クール上司の甘すぎ捕獲宣言!
朱音さんがエレベーターで上がってくる前に、私は慌てて洗面所へ向かうと、下ろされたファスナーを元通りに上げ、髪の毛の乱れを整えた。

そして、リビングに戻ってボレロを羽織ったところで、再び玄関のインターホンが鳴った。

小野原さんが、カチャ、と玄関ドアを開ける音がする。

そして、足音が近付いてきて、リビングのドアが開き--朱音さんと顔を会わせることになった。

「あ……お邪魔してます……」

こんな時間に私がお兄さんの部屋にいて、絶対朱音さんに何か言われるだろうと、つい小さい声になってしまった。

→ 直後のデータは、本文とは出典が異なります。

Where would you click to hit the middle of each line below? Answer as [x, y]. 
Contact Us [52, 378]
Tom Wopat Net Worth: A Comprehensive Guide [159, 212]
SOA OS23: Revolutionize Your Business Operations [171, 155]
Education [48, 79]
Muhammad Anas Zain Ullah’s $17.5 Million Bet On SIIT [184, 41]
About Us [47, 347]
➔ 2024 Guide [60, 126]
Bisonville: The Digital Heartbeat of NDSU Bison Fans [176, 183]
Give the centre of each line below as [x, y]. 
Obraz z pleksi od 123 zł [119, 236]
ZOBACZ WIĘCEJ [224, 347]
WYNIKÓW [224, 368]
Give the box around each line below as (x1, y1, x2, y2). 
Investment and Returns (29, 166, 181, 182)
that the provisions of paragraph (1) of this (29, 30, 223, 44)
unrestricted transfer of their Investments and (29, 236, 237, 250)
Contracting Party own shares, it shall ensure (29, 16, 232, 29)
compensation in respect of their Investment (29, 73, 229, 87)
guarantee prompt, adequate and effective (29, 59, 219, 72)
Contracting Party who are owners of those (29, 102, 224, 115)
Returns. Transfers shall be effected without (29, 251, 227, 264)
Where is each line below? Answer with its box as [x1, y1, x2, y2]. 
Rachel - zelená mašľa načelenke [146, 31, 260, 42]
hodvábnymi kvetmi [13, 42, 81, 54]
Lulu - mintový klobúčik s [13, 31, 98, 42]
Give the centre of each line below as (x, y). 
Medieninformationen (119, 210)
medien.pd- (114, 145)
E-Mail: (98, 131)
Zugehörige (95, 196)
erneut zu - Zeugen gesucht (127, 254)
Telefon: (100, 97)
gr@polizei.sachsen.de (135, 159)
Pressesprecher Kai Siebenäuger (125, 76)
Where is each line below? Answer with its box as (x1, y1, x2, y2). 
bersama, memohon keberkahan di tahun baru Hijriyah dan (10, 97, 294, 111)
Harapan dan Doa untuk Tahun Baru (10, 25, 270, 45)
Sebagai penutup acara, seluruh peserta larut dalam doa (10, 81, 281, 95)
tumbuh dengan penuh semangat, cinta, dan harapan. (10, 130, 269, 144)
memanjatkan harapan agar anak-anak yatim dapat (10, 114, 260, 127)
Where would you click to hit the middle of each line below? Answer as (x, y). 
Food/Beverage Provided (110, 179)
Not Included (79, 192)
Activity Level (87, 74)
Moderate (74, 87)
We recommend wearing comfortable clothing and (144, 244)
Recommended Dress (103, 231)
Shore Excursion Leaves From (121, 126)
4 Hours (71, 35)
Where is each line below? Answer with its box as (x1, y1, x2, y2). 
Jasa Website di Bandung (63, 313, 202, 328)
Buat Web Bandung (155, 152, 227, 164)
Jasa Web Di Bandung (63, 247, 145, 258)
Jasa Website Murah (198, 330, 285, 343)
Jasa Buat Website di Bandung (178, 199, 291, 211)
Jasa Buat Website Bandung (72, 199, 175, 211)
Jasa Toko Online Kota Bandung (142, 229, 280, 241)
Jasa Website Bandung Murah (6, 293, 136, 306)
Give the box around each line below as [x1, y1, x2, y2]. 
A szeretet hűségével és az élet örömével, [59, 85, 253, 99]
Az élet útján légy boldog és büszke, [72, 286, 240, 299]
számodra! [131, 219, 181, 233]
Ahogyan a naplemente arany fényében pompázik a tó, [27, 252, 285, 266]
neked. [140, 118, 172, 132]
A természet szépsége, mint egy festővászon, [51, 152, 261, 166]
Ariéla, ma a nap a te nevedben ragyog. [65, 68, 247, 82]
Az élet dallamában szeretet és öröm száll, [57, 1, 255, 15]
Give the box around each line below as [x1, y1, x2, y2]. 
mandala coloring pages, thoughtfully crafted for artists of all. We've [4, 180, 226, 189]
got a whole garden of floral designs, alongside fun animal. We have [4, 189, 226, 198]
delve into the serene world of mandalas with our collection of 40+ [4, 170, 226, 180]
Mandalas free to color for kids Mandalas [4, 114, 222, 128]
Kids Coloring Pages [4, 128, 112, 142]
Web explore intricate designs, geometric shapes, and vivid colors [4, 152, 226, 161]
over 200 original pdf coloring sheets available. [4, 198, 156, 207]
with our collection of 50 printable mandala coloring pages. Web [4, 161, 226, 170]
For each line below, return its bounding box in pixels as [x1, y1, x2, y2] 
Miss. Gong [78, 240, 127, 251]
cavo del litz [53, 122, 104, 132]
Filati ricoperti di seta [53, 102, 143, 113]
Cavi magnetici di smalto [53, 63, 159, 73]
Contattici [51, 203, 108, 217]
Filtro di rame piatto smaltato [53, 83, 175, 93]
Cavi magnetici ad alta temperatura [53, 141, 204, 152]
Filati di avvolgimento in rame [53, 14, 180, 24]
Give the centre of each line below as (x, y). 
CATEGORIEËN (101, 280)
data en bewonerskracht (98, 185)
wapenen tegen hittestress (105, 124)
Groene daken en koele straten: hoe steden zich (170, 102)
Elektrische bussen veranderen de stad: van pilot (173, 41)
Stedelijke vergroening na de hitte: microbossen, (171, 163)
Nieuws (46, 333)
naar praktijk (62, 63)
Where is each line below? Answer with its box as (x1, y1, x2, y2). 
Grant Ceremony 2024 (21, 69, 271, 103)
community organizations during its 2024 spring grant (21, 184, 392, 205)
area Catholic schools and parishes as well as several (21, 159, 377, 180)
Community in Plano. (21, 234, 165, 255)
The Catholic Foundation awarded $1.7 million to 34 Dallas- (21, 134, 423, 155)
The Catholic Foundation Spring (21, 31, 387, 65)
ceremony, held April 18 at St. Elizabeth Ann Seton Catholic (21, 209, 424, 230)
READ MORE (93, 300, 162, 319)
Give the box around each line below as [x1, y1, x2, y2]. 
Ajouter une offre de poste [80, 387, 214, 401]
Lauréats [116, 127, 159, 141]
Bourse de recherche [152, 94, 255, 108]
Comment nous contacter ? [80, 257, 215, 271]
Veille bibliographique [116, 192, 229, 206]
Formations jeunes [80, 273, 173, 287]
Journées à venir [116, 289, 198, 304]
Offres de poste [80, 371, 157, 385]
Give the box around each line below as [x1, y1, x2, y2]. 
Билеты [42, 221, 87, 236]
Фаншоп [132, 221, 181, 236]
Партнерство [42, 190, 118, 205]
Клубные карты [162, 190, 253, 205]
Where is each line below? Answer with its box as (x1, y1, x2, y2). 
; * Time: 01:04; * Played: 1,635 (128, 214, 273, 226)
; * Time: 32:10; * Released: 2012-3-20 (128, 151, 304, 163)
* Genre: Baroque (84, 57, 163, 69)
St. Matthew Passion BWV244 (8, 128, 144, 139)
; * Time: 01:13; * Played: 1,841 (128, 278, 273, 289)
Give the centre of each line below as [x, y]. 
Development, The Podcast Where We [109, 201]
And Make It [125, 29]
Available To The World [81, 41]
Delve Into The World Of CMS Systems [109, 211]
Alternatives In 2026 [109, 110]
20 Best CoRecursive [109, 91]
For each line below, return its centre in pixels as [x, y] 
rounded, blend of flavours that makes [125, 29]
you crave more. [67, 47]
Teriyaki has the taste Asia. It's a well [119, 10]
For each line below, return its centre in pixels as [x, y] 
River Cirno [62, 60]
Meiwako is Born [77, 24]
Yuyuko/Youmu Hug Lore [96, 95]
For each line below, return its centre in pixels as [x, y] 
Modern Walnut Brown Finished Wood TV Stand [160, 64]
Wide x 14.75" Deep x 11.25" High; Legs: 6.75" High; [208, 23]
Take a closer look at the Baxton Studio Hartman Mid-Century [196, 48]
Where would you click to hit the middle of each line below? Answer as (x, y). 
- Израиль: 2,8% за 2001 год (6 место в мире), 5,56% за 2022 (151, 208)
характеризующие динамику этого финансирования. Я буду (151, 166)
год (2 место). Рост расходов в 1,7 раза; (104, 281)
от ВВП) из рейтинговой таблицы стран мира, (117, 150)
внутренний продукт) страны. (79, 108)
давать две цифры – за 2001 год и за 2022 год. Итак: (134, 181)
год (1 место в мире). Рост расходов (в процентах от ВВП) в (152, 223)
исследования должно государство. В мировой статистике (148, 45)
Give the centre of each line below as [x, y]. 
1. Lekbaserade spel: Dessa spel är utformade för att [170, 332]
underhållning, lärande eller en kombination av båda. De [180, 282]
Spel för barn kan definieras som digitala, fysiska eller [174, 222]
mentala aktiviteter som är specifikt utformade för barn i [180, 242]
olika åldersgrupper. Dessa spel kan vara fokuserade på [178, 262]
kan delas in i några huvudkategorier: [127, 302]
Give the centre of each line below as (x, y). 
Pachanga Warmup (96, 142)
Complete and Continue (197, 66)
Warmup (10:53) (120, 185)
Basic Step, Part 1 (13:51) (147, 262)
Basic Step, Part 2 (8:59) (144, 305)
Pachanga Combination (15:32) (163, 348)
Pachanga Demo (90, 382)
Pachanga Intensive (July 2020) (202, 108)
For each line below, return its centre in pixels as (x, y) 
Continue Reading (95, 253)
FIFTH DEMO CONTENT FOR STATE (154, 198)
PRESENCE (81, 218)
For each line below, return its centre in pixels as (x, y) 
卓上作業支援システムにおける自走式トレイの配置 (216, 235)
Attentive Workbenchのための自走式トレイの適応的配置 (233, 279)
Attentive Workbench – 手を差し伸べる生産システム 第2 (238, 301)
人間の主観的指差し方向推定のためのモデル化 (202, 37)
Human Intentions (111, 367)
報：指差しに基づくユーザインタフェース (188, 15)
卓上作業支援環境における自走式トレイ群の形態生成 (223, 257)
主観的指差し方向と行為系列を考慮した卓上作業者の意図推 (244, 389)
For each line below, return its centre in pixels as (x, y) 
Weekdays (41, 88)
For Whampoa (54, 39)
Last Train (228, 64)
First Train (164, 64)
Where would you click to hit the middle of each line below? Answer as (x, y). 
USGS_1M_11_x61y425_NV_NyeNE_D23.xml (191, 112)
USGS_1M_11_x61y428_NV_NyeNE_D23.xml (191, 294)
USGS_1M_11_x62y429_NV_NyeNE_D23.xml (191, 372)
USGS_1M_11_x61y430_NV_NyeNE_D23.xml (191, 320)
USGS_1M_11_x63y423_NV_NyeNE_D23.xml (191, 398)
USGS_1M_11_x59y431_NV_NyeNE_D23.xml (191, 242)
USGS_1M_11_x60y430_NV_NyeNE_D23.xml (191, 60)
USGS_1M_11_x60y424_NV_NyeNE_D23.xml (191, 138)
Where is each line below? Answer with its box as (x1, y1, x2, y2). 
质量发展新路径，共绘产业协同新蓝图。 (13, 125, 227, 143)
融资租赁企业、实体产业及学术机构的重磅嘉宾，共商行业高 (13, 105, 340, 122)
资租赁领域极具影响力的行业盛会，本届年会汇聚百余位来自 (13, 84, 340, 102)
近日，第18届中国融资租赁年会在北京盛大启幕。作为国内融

朱音さんは相変わらず、歓迎していない目付きで私をジロリと見たけど、

「……来てたの」

と言っただけだった。

「……?」

……あれ? いつもの威勢はどうした……?

身構えていただけに、拍子抜けした。

……それに、何だか、顔も青白い。こないだの体調不良がまだ続いてるのかな……?

朱音さんはリビングの入り口で立ったままだ。

そして、ややうつむいて、黙りこんでしまった。

「朱音、こんな時間にどうした?」

「……」

小野原さんの問い掛けに対する返事はなかったけど、代わりに、

「……私、やっぱり帰る」

ときびすを返して、玄関に戻ろうとした。

「あ、待って、朱音さん」

私は呼び止める。

「……何かお兄さんに話があって来たんでしょ?ごめんね、私がいたら話しにくいよね」

私は、小野原さんに目配せして、そっと廊下に出た。

「朱音さん、今まで夜遅くに来たことありました?」

「いや、こんな時間は珍しい」

「何か様子も変ですし……よっぽどのことなんだと思います。……今日は帰りますね」

「……そうか……この前からすまない」

小野原さんは、申し訳なさそうに言った。

「そんな、気にしないで下さい。まだ電車もあるし、駅まですぐそこですから、大丈夫です」私は、小野原さんを見上げた。

「あの……また……来てもいいですか?」

「ああ、もちろん」

小野原さんはそう言うと、私の唇に軽いキスを落とした。